Building Efficient and Effective OpenQA Systems for Low-Resource Languages

Question answering (QA) is the task of answering questions posed in natural language with free-form natural language answers extracted from a given passage. In the OpenQA variant, only a question text is given, and the system must retrieve relevant passages from an unstructured knowledge source and use them to provide answers, which is the case in the mainstream QA systems on the Web. QA systems currently are mostly limited to the English language due to the lack of large-scale labeled QA datasets in non-English languages. In this paper, we show that effective, low-cost OpenQA systems can be developed for low-resource languages. The key ingredients are (1) weak supervision using machine-translated labeled datasets and (2) a relevant unstructured knowledge source in the target language. Furthermore, we show that only a few hundred gold assessment examples are needed to reliably evaluate these systems. We apply our method to Turkish as a challenging case study, since English and Turkish are typologically very distinct. We present SQuAD-TR, a machine translation of SQuAD2.0, and we build our OpenQA system by adapting ColBERT-QA for Turkish. We obtain a performance improvement of 9-34% in the EM score and 13-33% in the F1 score compared to the BM25-based and DPR-based baseline QA reader models by using two versions of Wikipedia dumps spanning two years. Our results show that SQuAD-TR makes OpenQA feasible for Turkish, which we hope encourages researchers to build OpenQA systems in other low-resource languages. We make all the code, models, and the dataset publicly available.

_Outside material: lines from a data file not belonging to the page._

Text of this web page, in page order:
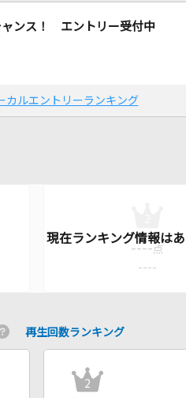
ャンス！ エントリー受付中
カルエントリーランキング
---- 点
----
再生回数ランキング
2
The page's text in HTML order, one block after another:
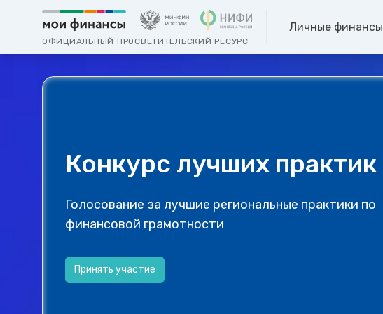
ОФИЦИАЛЬНЫЙ ПРОСВЕТИТЕЛЬСКИЙ РЕСУРС
Личные финансы
Конкурс лучших практик
Голосование за лучшие региональные практики по
финансовой грамотности
Принять участие
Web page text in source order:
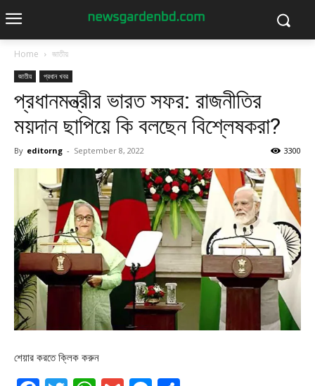
Home জাতীয়
জাতীয় প্রধান খবর
প্রধানমন্ত্রীর ভারত সফর: রাজনীতির
ময়দান ছাপিয়ে কি বলছেন বিশ্লেষকরা?
By editorng - September 8, 2022 3300
শেয়ার করতে ক্লিক করুন
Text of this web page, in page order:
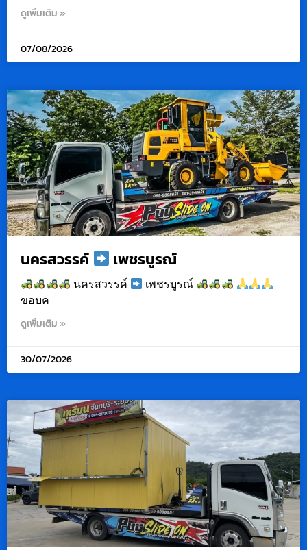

翻译：问答（QA）是一项根据给定段落，从自然语言形式的问题中抽取自由形式的自然语言答案的任务。在开放问答（OpenQA）变体中，仅提供问题文本，系统需从非结构化知识源中检索相关段落并据此提供答案，这正是当前主流网络问答系统的应用场景。目前，由于非英语语言缺乏大规模标注的问答数据集，问答系统主要局限于英语。本文证明，针对低资源语言，可以开发出高效且低成本的有效开放问答系统。关键要素包括：（1）利用机器翻译的标注数据集进行弱监督学习；（2）拥有目标语言中相关的非结构化知识源。此外，我们证明仅需数百条人工标注的评估样本即可可靠地评估这些系统。我们以土耳其语作为挑战性案例研究，因其与英语在类型学上差异显著。我们提出SQuAD-TR（SQuAD2.0的机器翻译版本），并通过将ColBERT-QA适配至土耳其语来构建开放问答系统。基于跨度两年的两个维基百科转储版本，相较于基于BM25和DPR的基线问答阅读器模型，我们在精确匹配（EM）分数上获得9-34%的提升，在F1分数上获得13-33%的提升。结果表明，SQuAD-TR使土耳其语的开放问答成为可能，这有望激励研究者在其他低资源语言中构建开放问答系统。我们将所有代码、模型和数据集公开发布。